November 13th, 2005 § Comments off § permalink
I decided to apply a little city planning analysis to my current residence. Here’s what I learned:
I live in a 16-unit apartment complex, with 12 studios and 4 one-bedrooms. There are 10 parking spaces, or 0.63 parking spaces per unit. It’s built on a 9,757 square foot parcel, according to Oakland’s parcel map, for a net density of 71 dwelling units per acre. (For comparison, a typical suburb with detached single-family homes would have about five dwelling units per acre. North Beach, in San Francisco, has about 100 dwelling units per acre.)
The buildings in the complex have two stories and are about thirty feet tall. The buildings’ total footprint on the ground is about 4,610 square feet; since they’re all two stories, its floor-area ratio is 0.94.
In a typical apartment building, 20 percent of the space on each floor is used for shared hallways and the like. Assuming that’s true in my complex, the average unit would be about 460 square feet. My own apartment, which is a studio, is about 400 square feet including the closets.
Based on a quick look at Oakland’s zoning ordinance, my apartment complex conforms to most of the current zoning regulations, even though it’s about 70 years old. That means that it could be rebuilt more or less as-is if it were destroyed (although the owners would need a conditional use permit for a multi-family building, and they would almost certainly change the floor plans to remove some of the buildings’ less-charming eccentricities).

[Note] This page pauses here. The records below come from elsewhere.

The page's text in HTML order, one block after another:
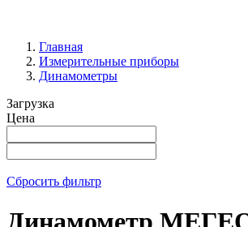
Главная
Измерительные приборы
Динамометры
Загрузка
Цена
Сбросить фильтр
Динамометр
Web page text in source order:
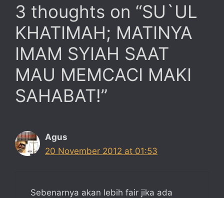
3 thoughts on “SU`UL
KHATIMAH; MATINYA
IMAM SYIAH SAAT
MAU MEMCACI MAKI
SAHABAT!”
Agus
20 November 2012 at 01:53
Sebenarnya akan lebih fair jika ada
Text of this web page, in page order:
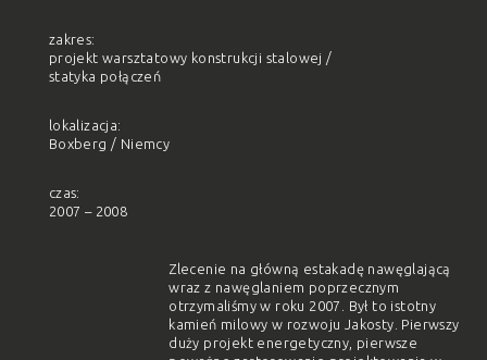
zakres:
projekt warsztatowy konstrukcji stalowej /
statyka połączeń
lokalizacja:
Boxberg / Niemcy
czas:
2007 – 2008
Zlecenie na główną estakadę nawęglającą
wraz z nawęglaniem poprzecznym
otrzymaliśmy w roku 2007. Był to istotny
kamień milowy w rozwoju Jakosty. Pierwszy
duży projekt energetyczny, pierwsze
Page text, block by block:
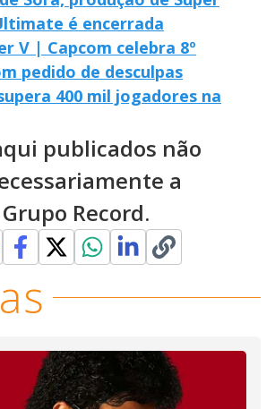
é encerrada
V | Capcom celebra 8º
pedido de desculpas
400 mil jogadores na
publicados não
a
Record.
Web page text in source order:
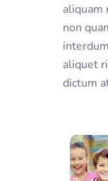
aliquam
non
aliquet
dictum
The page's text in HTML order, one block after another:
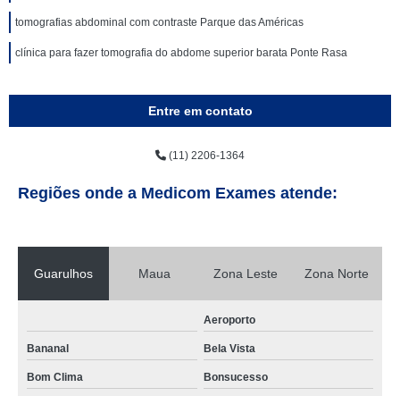
tomografias abdominal com contraste Parque das Américas
clínica para fazer tomografia do abdome superior barata Ponte Rasa
Entre em contato
(11) 2206-1364
Regiões onde a Medicom Exames atende:
Guarulhos Maua Zona Leste Zona Norte
Aeroporto
Bananal Bela Vista
Bom Clima Bonsucesso

October 17th, 2005 § Comments off § permalink
I’m working on an epic rock album and film about a troubled city planner’s descent into madness. It’s called The Mall. Here are the lyrics for two of the songs, titled “The Happiest Allees of our Lives” and “Another Brick in the Mall, Part II”:
When we got into planning school
There were some professors
Who would change a streetscape any way they could
But in the studio, we knew when they got home at night
They led sad suburban lives
At strip malls in the SUVs they drive
All in all, it’s just another brick in the mall
All in all, you’re just another brick in the mall
September 23rd, 2005 § Comments off § permalink
The past week has been incredibly hectic, but because of something positive—I’m starting a job next week! I’ve been hired by a consulting firm in Berkeley that does city planning work for various Bay Area cities. My job will focus on urban design, which is a tough field to summarize, but I’ll try: Urban designers focus on making cities attractive and functional for the people who use them. At a small scale, that could mean adding trees and benches to a street or requiring the first floors of buildings to have windows instead of blank walls. At a large scale, that could mean using height regulations to sculpt a city’s skyline or organizing new development around major transportation corridors. Sorry if that sounds nebulous; I’m still working on my elevator story for urban design.

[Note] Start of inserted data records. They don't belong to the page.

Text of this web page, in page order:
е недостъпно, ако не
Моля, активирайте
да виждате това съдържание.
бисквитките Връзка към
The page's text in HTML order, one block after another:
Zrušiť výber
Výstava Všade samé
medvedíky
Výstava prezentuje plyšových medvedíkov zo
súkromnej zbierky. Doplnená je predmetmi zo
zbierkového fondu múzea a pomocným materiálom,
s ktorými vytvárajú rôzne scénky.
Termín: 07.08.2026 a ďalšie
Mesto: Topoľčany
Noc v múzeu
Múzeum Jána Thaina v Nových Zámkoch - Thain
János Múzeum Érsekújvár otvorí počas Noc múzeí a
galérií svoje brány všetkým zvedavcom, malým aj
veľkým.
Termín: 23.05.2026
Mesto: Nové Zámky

Anyhow, I’ve taken advantage of my last week of unemployment to run as many errands as humanly possible, including the acquisition of what amounts to an entirely new wardrobe (and yes, a great deal of it is black; surprise, surprise). But I’ve had fun as well. On Wednesday, my friend Paula and I went to the Rickshaw Stop in San Francisco to see Sean Hayes and Jolie Holland, both of whom were excellent. Last night, a bunch of friends and I went to the Latin American Club to celebrate my new job. And today, my friend Thomas and I took a walking tour of hidden public spaces in downtown San Francisco, about which I’ll post more later.
Now I’m going to spend a few minutes adjusting to the idea that I’m going to be in an actual office all day on Monday. I’ll hold off for now on thinking about Tuesday through Friday, since I don’t want to shock my system.
A friend and I were talking in the computer lab at school, and we agreed that this semester’s defining characteristic was the frequent expenditure of enormous amounts of time and effort to produce consistently disappointing results. Not necessarily bad results, mind you, but nothing that we felt especially excited about or proud of. Ah, well. At least we have a semester left to redeem ourselves.
Besides, we’re having fun with our mediocrity. Here are some excerpts from a conversation that I had today with my partner for a group project:
Partner: We never had data on that.
Me: Yes, we did. We scribbled it down somewhere.
Partner: The thing is, we can recreate that data in five minutes just by thinking about it.
Partner: I’ll do the pedestrian “counts.”
Me: No, those are pretty legitimate. We really counted.
Partner: (about our final report) At least if it sucks, there’ll be a lot of it.
(I should mention that we’re not actually falsifying data—it’s just a somewhat abstract project, and it includes a number of estimates that are labeled as such.)
I’ve also started keeping a list of all the important city planning-related stuff of which I’m wholly ignorant. My hope is that I can correct most of these deficiencies over the next several months, making me eminently employable upon graduation and thus enabling me to pay off the $719 million of student loans I’ve taken out.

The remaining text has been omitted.